In the present study, we identified and quantified oleanolic and ursolic acids in the roots, stems, and leaves of L. pubescens, and on the basis of five assay types assessing different radical scavenging activities, demonstrated that L. pubescens leaves exhibited strong antioxidant activity. We assume this activity to be associated with the high levels of triterpenoids and total phenolic and flavonoid contents in the leaves of this plant, which is consistent with the findings of previous studies that have demonstrated that triterpenes (oleanolic acid and ursolic acid) have strong scavenging activities against a range of free radicals [42,43]. In addition, it has also been established that diverse phenolic compounds in plants function as natural antioxidants, with a number being reported to show strong antioxidant activity [44].
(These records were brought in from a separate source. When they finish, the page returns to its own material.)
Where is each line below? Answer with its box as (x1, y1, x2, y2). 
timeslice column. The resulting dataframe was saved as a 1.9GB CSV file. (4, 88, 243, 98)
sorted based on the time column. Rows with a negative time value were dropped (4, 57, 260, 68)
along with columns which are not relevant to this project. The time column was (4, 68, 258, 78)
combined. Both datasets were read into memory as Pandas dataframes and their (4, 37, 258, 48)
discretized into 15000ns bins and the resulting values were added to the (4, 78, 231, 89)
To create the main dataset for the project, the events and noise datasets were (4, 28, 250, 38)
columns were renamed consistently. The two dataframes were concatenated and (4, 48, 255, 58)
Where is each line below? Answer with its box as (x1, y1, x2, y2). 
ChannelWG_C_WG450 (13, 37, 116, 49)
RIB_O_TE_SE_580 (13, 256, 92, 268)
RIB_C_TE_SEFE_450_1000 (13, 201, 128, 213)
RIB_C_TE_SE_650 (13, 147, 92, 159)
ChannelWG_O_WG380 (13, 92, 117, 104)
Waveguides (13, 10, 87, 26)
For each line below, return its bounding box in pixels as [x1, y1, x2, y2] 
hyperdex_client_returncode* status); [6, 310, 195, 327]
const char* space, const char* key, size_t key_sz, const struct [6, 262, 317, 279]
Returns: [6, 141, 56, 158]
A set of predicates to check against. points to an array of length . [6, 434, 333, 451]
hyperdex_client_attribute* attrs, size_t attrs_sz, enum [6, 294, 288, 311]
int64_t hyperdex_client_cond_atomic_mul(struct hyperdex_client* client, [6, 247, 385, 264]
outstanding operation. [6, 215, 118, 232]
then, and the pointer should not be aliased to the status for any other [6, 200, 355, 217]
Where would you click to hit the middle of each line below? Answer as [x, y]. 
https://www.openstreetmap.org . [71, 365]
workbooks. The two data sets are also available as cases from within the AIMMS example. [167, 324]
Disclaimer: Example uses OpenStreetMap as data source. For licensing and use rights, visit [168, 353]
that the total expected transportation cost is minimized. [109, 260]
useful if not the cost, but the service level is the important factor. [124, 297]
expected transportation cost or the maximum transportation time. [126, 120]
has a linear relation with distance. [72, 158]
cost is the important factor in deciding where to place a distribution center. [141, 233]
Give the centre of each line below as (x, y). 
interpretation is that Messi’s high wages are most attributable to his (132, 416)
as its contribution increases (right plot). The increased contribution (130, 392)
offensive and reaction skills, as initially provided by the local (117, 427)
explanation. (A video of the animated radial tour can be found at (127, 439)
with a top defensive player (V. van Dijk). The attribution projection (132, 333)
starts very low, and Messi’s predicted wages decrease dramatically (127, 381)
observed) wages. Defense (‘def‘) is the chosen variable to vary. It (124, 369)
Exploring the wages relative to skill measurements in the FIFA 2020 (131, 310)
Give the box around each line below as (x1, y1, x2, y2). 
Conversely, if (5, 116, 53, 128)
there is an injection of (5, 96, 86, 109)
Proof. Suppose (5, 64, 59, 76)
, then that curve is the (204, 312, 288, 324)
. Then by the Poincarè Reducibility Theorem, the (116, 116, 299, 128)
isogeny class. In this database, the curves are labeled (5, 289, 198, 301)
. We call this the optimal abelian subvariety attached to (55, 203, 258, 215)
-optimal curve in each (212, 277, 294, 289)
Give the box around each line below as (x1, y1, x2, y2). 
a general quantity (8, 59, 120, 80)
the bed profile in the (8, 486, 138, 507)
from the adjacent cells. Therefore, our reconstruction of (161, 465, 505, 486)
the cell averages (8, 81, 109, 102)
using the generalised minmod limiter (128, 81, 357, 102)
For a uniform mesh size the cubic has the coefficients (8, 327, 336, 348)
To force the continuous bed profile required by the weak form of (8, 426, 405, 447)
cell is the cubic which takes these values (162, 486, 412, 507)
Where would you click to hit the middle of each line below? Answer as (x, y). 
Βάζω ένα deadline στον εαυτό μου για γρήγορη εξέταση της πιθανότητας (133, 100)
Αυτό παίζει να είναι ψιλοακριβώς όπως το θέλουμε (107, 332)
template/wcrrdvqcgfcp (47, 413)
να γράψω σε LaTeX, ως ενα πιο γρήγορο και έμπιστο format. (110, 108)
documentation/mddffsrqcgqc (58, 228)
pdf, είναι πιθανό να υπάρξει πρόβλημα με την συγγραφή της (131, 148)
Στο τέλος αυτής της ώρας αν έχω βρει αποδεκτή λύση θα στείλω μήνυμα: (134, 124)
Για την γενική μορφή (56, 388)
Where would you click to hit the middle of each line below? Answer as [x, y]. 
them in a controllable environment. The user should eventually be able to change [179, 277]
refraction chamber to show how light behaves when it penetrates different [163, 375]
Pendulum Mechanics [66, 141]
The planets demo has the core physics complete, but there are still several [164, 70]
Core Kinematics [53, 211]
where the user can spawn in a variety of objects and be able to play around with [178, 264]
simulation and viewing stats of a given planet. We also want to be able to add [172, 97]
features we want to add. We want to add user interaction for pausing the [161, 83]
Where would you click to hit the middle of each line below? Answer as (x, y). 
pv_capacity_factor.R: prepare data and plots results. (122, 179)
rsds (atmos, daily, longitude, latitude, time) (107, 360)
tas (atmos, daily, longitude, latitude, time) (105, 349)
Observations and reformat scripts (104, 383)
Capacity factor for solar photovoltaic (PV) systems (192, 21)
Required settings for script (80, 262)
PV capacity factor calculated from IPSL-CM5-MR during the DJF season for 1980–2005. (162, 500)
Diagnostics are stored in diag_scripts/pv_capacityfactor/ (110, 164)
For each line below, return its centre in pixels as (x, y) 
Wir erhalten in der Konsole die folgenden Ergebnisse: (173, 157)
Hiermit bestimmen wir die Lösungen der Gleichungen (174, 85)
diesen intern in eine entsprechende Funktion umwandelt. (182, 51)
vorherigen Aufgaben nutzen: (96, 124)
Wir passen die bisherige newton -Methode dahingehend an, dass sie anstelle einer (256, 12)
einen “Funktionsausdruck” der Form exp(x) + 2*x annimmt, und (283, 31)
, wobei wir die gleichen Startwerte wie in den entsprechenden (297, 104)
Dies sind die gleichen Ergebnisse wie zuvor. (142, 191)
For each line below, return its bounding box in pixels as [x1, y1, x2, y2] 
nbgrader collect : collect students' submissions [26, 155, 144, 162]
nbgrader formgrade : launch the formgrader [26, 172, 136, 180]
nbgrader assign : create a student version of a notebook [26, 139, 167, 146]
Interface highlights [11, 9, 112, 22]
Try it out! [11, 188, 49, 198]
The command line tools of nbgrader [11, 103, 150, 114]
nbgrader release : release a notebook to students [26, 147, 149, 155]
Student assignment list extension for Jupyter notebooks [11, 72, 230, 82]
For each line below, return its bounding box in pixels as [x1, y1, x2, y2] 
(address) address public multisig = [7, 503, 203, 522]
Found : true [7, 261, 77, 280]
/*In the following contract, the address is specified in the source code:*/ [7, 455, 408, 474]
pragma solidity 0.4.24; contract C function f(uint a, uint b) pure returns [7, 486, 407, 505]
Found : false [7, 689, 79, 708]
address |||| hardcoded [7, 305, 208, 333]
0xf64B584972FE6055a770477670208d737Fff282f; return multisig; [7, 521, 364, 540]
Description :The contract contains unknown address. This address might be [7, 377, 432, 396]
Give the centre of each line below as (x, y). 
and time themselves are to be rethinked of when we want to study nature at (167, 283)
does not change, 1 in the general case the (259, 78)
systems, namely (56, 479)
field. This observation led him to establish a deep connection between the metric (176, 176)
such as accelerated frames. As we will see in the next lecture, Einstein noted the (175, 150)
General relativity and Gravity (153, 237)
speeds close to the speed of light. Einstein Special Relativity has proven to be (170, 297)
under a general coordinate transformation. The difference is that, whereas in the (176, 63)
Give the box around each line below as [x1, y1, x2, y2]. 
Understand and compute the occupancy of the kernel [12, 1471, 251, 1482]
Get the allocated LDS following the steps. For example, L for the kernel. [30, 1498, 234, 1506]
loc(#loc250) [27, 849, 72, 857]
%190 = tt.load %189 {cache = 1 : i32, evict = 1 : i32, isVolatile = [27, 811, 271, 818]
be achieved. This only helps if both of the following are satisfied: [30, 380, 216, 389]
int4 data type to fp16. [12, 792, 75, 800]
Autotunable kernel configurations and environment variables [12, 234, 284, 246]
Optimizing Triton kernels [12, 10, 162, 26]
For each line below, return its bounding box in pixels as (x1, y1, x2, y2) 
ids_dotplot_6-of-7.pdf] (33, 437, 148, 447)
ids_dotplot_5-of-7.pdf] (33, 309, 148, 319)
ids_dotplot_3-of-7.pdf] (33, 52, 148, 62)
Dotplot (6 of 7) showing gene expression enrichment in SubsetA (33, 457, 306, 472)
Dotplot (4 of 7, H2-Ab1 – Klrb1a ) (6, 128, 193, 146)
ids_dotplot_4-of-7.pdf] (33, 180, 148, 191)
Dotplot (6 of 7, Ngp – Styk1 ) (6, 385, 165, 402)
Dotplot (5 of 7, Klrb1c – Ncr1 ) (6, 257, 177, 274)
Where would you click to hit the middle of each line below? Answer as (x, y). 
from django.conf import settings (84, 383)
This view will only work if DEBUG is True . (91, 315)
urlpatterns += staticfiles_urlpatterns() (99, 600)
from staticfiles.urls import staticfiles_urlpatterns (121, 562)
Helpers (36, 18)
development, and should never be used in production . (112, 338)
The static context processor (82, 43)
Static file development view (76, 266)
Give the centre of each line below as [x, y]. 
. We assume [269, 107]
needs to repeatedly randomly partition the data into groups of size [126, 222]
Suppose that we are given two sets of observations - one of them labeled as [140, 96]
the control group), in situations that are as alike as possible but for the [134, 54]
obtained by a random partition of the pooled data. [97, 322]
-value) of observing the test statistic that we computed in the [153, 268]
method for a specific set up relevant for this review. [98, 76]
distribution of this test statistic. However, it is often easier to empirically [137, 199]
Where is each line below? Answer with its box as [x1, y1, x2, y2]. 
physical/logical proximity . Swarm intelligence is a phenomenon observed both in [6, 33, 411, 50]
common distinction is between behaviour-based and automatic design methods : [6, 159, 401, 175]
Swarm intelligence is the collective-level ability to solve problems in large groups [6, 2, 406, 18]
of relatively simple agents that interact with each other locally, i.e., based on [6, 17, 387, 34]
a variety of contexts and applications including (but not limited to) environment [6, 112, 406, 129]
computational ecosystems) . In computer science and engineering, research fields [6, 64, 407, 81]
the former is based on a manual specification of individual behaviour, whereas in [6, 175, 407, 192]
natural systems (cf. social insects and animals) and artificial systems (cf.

Many previous studies have shown that lavender species possess strong antioxidant activity. For example, water and ethanol extracts of Ladastacho (Lavandula stoechas L.) have been shown to have antioxidant activities comparable to those of commonly used antioxidants, such as butylated hydroxyanisole, butylated hydroxytoluene (BHT), and α-tocopherol [45], whereas ethyl acetate and methanolic extracts from Lavandula vera MM cell cultures have also been found to have strong radical scavenging activity compared with those of rosmarinic, caffeic acids, and BHT [46]. Similarly, Robu et al. have reported that high concentrations of ethanol extracts of Lavandula flowers (L. angustifolia ssp. angustifolia, L. angustifolia spp. angustifolia cv. Munstead, L. angustifolia spp. angustifolia cv. Hidicote Blue, L. angustifolia spp. pyrenaica, and L. hybrida) show concentration-dependent antioxidant activity in comparison with the positive control antioxidants gallic acid and quercetin [47], whereas extracts of the flowers, leaves, and stalks of lavandin (Lavandula × intermedia Emeric ex Loiseleur) and L. angustifolia were found to show significant antioxidant potential compared with that of BHT and rosmarinic acid [48].

5. Conclusions

In this study, the transcriptome data obtained provide a rich source of functional information on L. pubescens, which will contribute to further studies on this species, particularly with respect to terpenoid biosynthesis. Notably, the data compiled based on our transcriptome and metabolite analyses have enabled us to gain a better understanding of triterpenoid (ursolic acid and oleanolic acid) biosynthesis and metabolic difference in this plant, and we have demonstrated that ethyl acetate extracts of different plant parts show strong antioxidant activities. Among the plant organs assessed, leaves were found to contain the high contents of triterpenoids (oleanolic and ursolic acids) and total phenolic compounds, which presumably accounts for the observed strong antioxidant activities of leaves compared with those of ascorbic acid and also indicates that the antioxidant capacities of leaves of L. pubescens may be attributable to the synergistic interaction of these triterpenoid and phenolic compounds. We believe that the findings of our transcriptomic and metabolic analyses of L. pubescens, particularly with respect to ursolic acid and oleanolic acid biosynthesis and its antioxidant properties, will make an important contribution to further studies on this lavender and may have potential commercial and/or traditional medicinal applications.